◆ Problem to solve
Could you repeat the entries below exactly, but only from the line with "For each line" through the line with "budgets. It combines", and without any picture?

Stored data
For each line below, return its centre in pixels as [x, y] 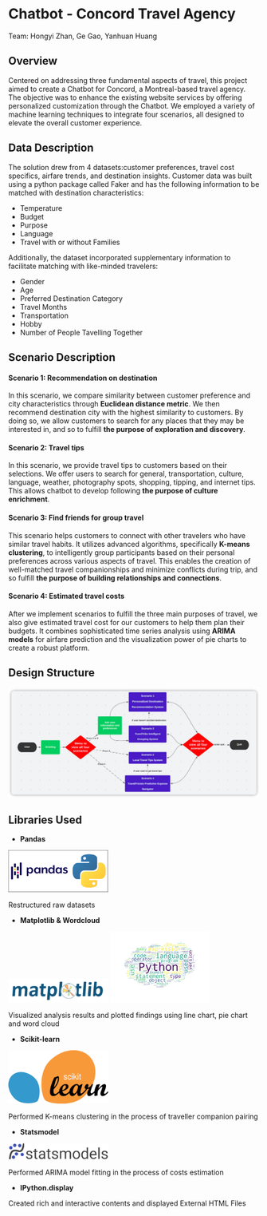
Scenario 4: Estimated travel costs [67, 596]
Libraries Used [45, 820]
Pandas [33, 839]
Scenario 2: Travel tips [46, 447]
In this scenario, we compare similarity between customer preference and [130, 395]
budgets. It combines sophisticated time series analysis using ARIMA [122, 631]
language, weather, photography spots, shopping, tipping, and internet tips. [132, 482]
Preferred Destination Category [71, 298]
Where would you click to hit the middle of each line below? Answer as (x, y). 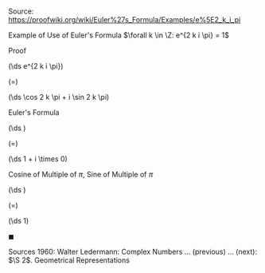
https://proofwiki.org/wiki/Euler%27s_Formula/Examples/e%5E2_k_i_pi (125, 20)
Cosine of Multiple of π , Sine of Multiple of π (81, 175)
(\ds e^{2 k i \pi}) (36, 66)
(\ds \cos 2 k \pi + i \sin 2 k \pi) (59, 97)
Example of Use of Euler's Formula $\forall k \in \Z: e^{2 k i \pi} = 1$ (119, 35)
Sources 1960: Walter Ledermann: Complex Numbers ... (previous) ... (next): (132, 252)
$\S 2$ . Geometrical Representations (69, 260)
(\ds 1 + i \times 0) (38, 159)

---

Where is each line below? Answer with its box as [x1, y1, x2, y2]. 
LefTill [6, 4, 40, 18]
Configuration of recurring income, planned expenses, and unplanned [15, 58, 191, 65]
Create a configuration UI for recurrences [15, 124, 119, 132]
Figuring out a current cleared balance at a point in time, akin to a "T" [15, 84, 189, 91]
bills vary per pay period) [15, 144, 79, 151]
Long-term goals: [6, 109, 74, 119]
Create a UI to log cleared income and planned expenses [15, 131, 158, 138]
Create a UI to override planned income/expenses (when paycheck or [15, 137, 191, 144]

◆ Task output
For each line below, return its centre in pixels as [x, y] 
Scenario 4: Estimated travel costs [67, 596]
Libraries Used [45, 820]
Pandas [33, 839]
Scenario 2: Travel tips [46, 447]
In this scenario, we compare similarity between customer preference and [130, 395]
budgets. It combines sophisticated time series analysis using ARIMA [122, 631]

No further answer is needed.